Extracted data Start Marker

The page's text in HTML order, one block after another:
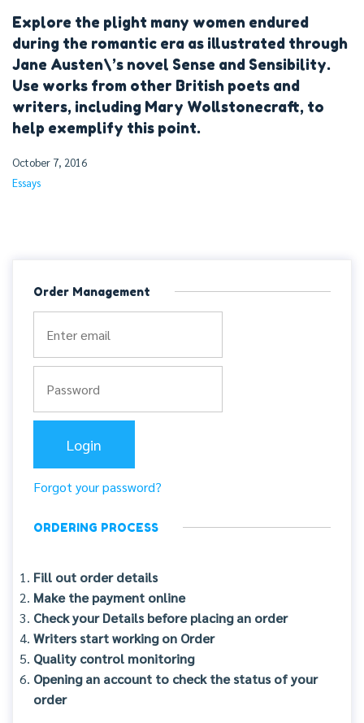
Explore the plight many women endured
during the romantic era as illustrated through
Jane Austen\’s novel Sense and Sensibility.
Use works from other British poets and
writers, including Mary Wollstonecraft, to
help exemplify this point.
October 7, 2016
Essays
Order Management
Forgot your password?
ORDERING PROCESS
Fill out order details
Make the payment online
Check your Details before placing an order
Writers start working on Order
Quality control monitoring
Opening an account to check the status of your
order

Extracted data End Marker

(Work to complete) Keep only the lines from the one containing "Writers start working on Order" to the end of the entries, and repeat them exactly.

(Exercise result)
Writers start working on Order
Quality control monitoring
Opening an account to check the status of your
order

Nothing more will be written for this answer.